O Lobo Mau de Wall Street
Scorsese + DiCaprio + Wall Street: alucinação na tela, exageros na vida real e o esforço épico de um grande diretor para salvar uma história desinteressante em “O Lobo de Wall Street”
Há uma linha clara guiando a maioria dos indicados a Melhor Filme no Oscar: os roteiros têm caráter transformador e provocador. A única exceção é “O Lobo de Wall Street” (The Wolf of Wall Street, 2013), escrito por Terence Winter, de “The Sopranos” e “Boardwalk Empire”, que optou por um retrato de um sujeito desprezível, sem grandes arcos dramáticos ou envolvimento emocional do espectador com a história. Entretanto isso não impede que Martin Scorsese e Leonardo DiCaprio deem mais um show de cinema, mantendo um ritmo quase frenético por 3 horas de exibição.
A sensação contraditória é inevitável, pois a história é absolutamente previsível desde o primeiro momento e a persona de Jordan Belfort, o empresário picareta que constrói um império vendendo ações em Wall Street, se transforma rapidamente num catalizador para piadas físicas, humor à la Jack Ass e um ego do tamanho do mundo.
Ele é o vilão, logo, não faz nada digno de identificação ou piedade; só é herói para ele mesmo. Um sujeito que ultrapassa os limites da ganância em prol do sentimento de invulnerabilidade criado pela fortuna. Pronto. É isso. Mas, ao mesmo tempo, é impossível tirar os olhos de DiCaprio – e das beldades que o cercam ao longo do filme – e aguardar pelo próximo movimento de câmera maluco de Scorsese, que brincou bastante com pontos de vista (talvez um reflexo de Hugo?
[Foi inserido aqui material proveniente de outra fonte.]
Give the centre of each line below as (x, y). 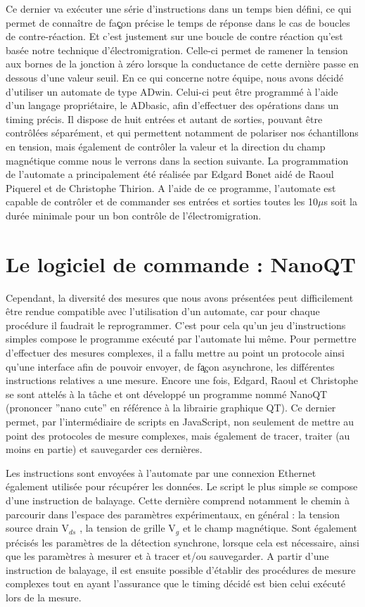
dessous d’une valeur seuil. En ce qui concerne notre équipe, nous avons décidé (175, 77)
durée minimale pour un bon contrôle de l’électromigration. (134, 215)
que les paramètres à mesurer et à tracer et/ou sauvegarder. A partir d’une (167, 556)
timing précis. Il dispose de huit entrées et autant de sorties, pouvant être (164, 119)
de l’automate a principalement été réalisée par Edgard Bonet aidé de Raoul (170, 174)
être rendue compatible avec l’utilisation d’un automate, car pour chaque (163, 311)
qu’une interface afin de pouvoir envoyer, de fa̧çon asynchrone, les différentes (170, 366)
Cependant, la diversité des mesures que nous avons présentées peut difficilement (180, 297)
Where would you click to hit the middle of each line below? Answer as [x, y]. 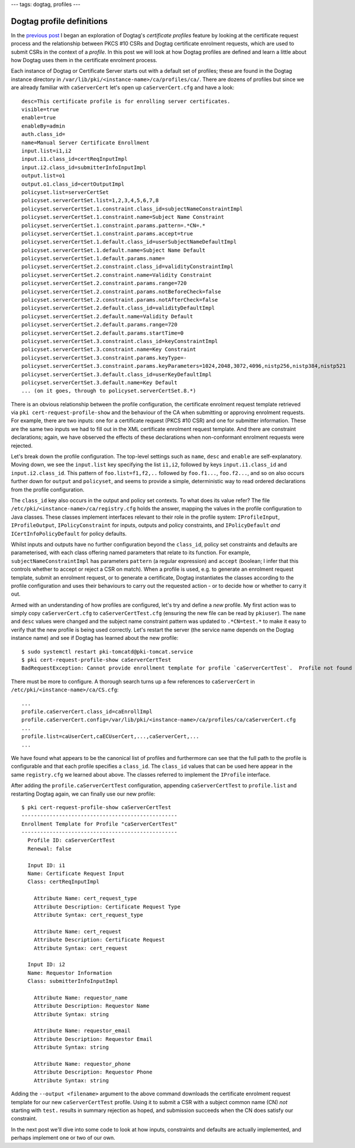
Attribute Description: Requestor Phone [93, 1072]
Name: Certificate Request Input [76, 874]
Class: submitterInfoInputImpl [73, 981]
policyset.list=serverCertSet [65, 192]
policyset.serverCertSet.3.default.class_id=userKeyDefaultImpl [117, 374]
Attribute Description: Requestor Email [93, 1039]
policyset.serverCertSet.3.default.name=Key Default [99, 382]
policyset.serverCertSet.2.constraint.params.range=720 [104, 283]
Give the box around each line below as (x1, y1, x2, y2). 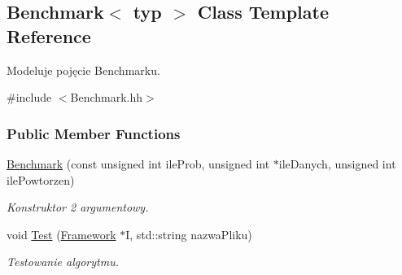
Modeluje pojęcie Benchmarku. (7, 61, 160, 78)
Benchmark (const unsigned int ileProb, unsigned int (7, 155, 270, 172)
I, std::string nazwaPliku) (125, 225, 252, 242)
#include (7, 89, 52, 106)
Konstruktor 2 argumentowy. (7, 199, 149, 216)
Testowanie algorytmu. (7, 253, 119, 270)
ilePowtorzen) (7, 171, 75, 188)
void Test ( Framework (7, 225, 116, 242)
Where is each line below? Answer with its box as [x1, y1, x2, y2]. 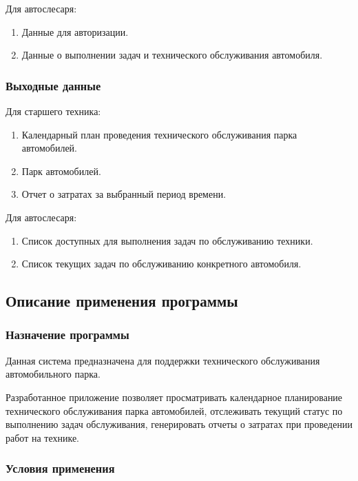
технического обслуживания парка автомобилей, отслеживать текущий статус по [6, 403, 343, 418]
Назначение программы [6, 326, 129, 343]
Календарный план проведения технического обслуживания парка [21, 127, 297, 141]
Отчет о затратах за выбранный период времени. [21, 187, 227, 201]
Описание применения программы [6, 290, 238, 311]
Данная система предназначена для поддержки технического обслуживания [6, 353, 320, 367]
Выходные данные [6, 76, 101, 94]
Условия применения [6, 460, 115, 477]
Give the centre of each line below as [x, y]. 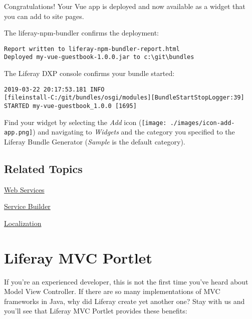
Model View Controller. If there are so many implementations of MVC [112, 291]
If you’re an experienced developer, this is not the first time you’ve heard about [126, 281]
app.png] [19, 133]
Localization [23, 223]
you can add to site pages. [44, 16]
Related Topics [43, 168]
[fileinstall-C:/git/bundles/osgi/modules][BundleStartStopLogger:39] [124, 98]
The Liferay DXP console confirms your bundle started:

Leia mais aqui) e se portou quase como um analista do personagem.
Belfort incorpora o asco aos operadores de Wall Street, ainda mal vistos desde a última crise, e tinha potencial para permitir uma análise desse mercado, das más práticas e da reação do público a eles.
Terence Winter preferiu ignorar tudo isso e manter o roteiro focado apenas nas realizações, exageros e surtos comportamentais regados por quilos de cocaína e inúmeros comprimidos de quaalude (banidos depois da década de 80).
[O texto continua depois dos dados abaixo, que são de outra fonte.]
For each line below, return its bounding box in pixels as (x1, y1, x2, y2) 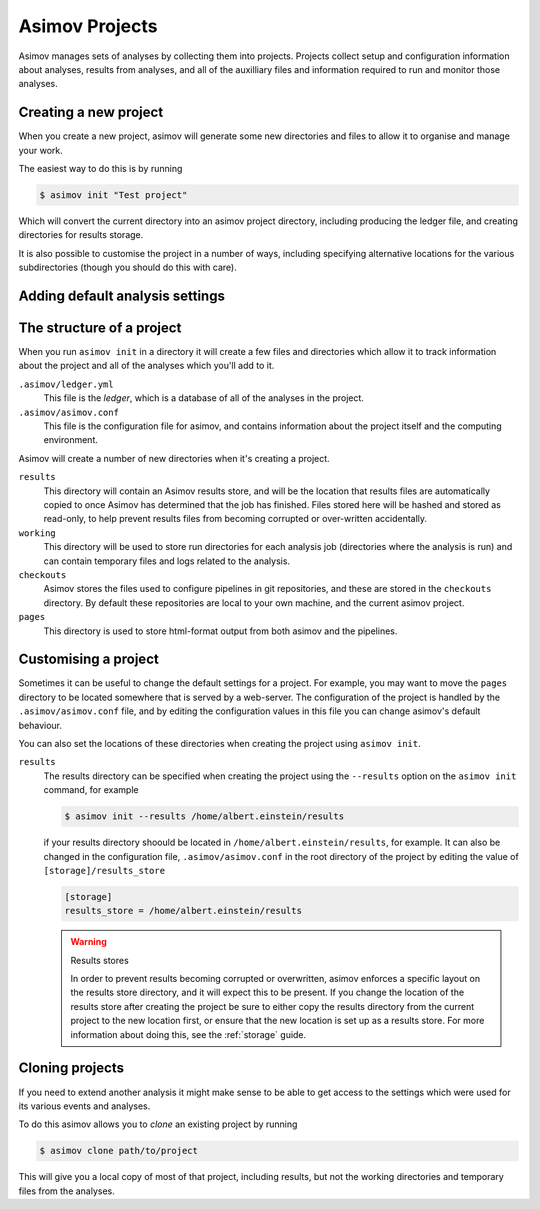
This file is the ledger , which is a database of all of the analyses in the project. (43, 392, 365, 404)
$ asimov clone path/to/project (39, 1145, 199, 1157)
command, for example (43, 784, 139, 796)
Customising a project (18, 651, 159, 668)
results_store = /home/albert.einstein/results (64, 905, 302, 917)
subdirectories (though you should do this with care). (18, 261, 237, 274)
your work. (18, 144, 64, 156)
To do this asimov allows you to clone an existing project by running (18, 1118, 298, 1130)
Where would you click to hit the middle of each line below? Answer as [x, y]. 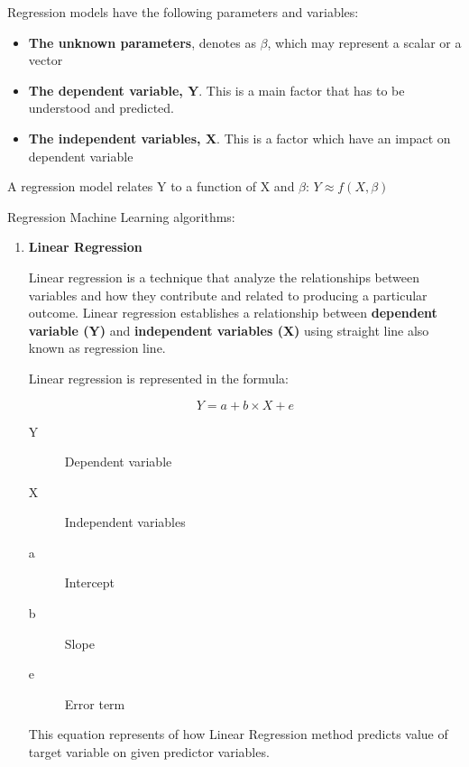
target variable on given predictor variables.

Ele também mostra o lado negro do “self-made man”, já que conseguiu sua fortuna por esforço próprio, mas apoiado no desespero alheio. Incapaz de manter o zíper fechado, mesmo casado com uma deusa, ele vive ao bel prazer do abuso, da falta de limites e da imbecilidade concentrada. Para descobrir tudo isso, não é preciso mais que meia hora de filme, pois ele é escancarado.
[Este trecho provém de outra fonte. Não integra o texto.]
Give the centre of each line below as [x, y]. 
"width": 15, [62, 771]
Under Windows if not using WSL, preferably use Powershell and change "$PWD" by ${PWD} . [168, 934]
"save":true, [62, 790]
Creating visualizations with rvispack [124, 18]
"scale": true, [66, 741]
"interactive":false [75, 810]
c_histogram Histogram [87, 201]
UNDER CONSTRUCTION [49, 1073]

Não há camadas, não há sub-tons na vida de Belfort. Não há nada a ser descoberto. O que resta? Leonardo DiCaprio alucinando em cena. Transformando discursos motivacionais dentro da empresa em momentos de atuação suprema, envolvendo, quebrando tudo. As palavras pouco importavam perante um ator disposto a tudo para fazer o espectador acreditar na babaquice inigualável de seu personagem.
Martin Scorsese e Leonardo DiCaprio dão mais um show de cinema, mantendo um ritmo quase frenético por 3 horas de exibição.
A lavagem cerebral dos funcionários acontecia com razão, afinal, todo mundo queria dirigir a Ferrari de “Miami Vice”; era o sonho americano às avessas. Scorsese foi sábio ao escolher no exagero (tanto da atuação quanto do uso da baixaria) sua melhor arma, pois ele é o único elemento capaz de dar alguma razão para uma jornada tão desestimulante.
O festival de nudez, sexo, sacanagem e comportamento imbecilóide permeia o filme, com direito a um ator de suporte abaixar as calças no meio de uma festa e resolver se masturbar ao ver uma mulher estonteante. Rir ou sentir nojo fica a critério do espectador, mas esse é o tom definido pelos exageros relatados no livro auto-biográfico de Belfort e mantidos no filme. Esse ponto criou muitas comparações com “Scarface”, mas elas caem por terra ao se assistir ao filme, afinal, Tony Montana é um titã da maldade perto do carente Belfort.
O festival de nudez, sexo, sacanagem e comportamento imbecilóide permeia o filme
Seria fácil imaginá-lo como um retrato do homem capitalista, mas, mesmo dentre eles, o personagem é exceção à regra. Destrói o casamento sem perceber – talvez num dos poucos erros de Scorsese, ao ignorar a construção de um arco dramático para mostrar essa derrocada – e se cerca por adoradores que pensam da mesma maneira. Esse é, de fato, o roteiro mais fraco entre os concorrente à estatueta.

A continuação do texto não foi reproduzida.